(Saved entries)
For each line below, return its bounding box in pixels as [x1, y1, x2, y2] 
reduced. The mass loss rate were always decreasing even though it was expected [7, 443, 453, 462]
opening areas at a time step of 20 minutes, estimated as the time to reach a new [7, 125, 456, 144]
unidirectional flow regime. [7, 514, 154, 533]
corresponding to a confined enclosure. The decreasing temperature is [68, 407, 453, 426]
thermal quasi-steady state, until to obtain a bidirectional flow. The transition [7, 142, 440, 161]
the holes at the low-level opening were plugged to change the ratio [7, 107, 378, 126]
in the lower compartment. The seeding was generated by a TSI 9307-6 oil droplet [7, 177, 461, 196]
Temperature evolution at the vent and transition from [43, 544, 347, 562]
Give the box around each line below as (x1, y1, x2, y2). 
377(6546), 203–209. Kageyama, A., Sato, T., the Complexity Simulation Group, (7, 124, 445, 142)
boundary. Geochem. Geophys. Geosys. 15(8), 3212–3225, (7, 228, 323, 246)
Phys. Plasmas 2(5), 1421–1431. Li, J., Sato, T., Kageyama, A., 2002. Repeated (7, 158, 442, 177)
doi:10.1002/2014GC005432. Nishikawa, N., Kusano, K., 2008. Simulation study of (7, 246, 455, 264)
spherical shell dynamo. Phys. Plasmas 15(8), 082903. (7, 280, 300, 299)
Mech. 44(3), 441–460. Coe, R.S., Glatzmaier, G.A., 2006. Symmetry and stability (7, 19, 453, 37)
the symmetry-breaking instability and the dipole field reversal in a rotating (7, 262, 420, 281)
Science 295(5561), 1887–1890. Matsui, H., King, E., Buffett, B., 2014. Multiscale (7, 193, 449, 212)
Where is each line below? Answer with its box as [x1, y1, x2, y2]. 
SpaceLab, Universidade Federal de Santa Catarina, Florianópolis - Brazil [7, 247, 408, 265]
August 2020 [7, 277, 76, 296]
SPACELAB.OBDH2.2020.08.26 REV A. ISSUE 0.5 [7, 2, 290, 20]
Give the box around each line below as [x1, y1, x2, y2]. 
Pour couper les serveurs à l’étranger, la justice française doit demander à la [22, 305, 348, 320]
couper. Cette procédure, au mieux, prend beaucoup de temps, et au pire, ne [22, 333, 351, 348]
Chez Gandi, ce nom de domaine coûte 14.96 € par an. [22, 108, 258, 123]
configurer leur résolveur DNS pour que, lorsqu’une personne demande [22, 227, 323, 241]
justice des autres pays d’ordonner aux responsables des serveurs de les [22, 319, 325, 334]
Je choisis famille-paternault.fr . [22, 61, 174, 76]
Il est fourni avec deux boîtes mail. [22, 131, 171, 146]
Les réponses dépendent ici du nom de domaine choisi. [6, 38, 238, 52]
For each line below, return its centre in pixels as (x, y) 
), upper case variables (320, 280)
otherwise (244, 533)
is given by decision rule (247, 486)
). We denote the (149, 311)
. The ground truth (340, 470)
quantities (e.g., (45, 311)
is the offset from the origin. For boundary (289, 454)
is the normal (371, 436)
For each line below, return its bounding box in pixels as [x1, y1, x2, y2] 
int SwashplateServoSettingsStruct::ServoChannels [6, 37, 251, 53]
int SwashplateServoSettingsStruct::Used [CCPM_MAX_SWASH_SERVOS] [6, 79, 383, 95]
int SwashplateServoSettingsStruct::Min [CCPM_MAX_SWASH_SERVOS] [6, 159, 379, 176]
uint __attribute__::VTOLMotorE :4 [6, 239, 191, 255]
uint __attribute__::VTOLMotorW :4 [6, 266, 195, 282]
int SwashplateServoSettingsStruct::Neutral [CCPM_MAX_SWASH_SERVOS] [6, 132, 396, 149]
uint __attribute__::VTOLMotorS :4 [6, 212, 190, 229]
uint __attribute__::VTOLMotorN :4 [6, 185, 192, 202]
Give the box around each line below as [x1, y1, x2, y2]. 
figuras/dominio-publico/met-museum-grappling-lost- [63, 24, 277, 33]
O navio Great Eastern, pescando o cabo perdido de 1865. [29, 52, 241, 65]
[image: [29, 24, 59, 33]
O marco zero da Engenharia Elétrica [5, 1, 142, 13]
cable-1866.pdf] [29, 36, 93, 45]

* * *

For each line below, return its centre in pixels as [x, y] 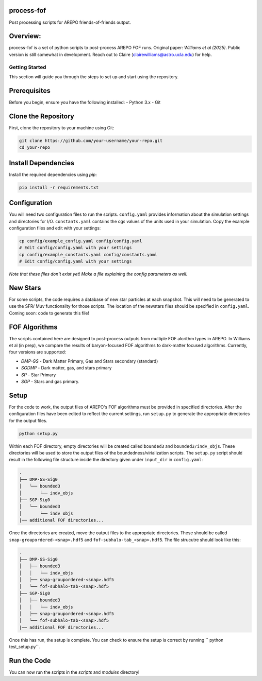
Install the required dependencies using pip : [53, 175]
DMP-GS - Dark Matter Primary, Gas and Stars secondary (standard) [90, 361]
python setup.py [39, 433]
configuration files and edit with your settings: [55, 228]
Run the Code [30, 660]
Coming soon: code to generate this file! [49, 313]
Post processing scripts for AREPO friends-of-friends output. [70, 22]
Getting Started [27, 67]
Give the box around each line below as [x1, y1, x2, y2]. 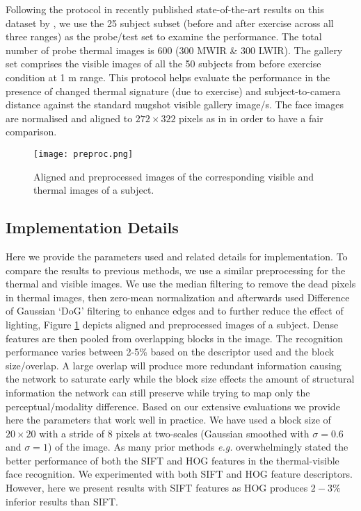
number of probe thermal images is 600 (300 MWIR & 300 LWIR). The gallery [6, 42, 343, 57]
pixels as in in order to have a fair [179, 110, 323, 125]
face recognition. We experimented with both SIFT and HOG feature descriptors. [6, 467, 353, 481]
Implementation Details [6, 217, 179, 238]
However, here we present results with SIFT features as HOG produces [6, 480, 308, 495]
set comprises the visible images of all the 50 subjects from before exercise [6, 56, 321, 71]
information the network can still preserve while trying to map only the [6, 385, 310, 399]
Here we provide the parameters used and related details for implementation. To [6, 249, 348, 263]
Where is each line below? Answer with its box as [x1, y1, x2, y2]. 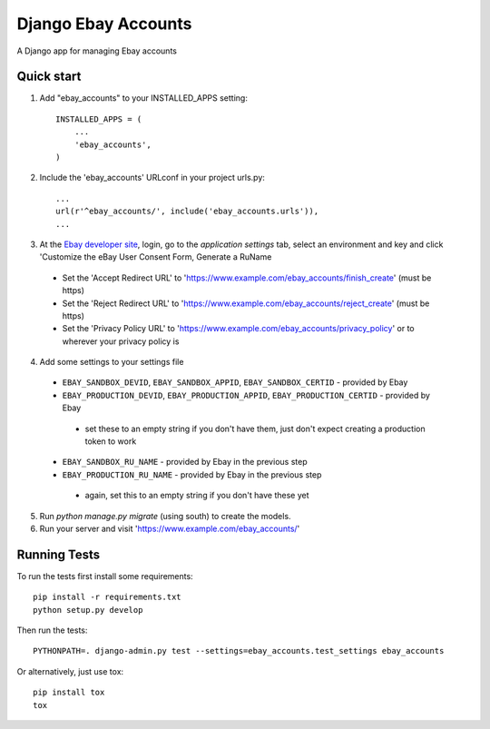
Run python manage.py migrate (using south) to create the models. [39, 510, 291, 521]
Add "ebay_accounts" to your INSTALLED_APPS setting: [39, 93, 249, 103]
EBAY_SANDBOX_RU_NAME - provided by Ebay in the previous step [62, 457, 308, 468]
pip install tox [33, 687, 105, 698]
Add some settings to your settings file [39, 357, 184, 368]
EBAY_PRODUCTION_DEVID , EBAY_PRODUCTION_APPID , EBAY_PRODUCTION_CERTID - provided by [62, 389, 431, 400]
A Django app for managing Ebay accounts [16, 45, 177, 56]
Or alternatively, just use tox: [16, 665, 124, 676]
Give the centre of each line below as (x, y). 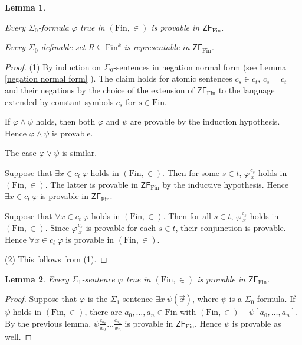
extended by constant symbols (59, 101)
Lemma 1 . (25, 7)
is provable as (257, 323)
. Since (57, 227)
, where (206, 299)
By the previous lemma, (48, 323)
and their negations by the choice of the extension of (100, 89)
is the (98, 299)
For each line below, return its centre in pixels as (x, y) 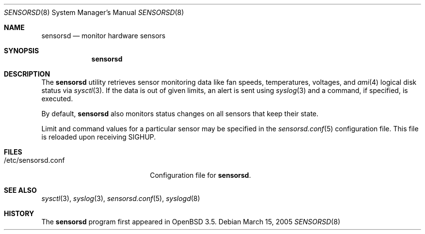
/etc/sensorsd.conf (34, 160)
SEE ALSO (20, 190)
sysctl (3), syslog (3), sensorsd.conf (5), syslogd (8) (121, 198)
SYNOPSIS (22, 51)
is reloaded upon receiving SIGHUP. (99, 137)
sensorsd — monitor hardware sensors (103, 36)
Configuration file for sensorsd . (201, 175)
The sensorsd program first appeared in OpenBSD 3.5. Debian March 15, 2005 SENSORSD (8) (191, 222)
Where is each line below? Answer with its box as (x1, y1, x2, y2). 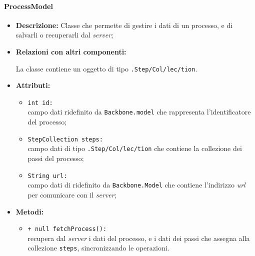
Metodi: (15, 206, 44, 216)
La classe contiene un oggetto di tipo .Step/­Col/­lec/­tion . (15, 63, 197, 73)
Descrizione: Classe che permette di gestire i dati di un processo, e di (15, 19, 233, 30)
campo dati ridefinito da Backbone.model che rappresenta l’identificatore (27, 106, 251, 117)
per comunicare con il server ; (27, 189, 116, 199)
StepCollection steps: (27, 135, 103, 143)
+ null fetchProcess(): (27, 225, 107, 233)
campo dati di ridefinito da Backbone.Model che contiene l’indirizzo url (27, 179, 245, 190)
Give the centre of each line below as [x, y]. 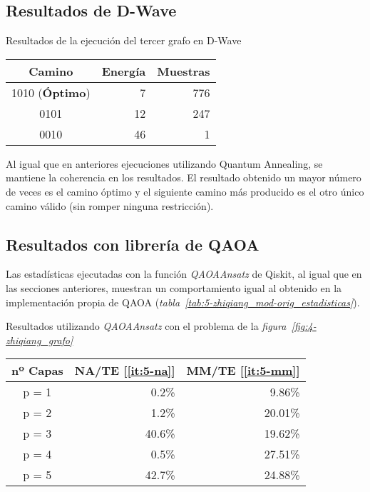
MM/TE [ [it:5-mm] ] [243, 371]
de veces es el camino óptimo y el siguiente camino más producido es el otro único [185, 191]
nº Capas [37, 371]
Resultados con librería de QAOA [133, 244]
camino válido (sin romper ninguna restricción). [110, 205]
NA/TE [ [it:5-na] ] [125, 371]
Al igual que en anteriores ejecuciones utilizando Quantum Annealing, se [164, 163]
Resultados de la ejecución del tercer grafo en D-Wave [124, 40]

- TASK STATEMENT -
All that is wanted is the lines above between the one containing "pixels as [x, y]" and the one containing "python setup.py [39, 433]", inclusive, restated word for word, with pictures omitted.

- RESPONSE TO THE TASK -
For each line below, return its centre in pixels as [x, y] 
Install the required dependencies using pip : [53, 175]
DMP-GS - Dark Matter Primary, Gas and Stars secondary (standard) [90, 361]
python setup.py [39, 433]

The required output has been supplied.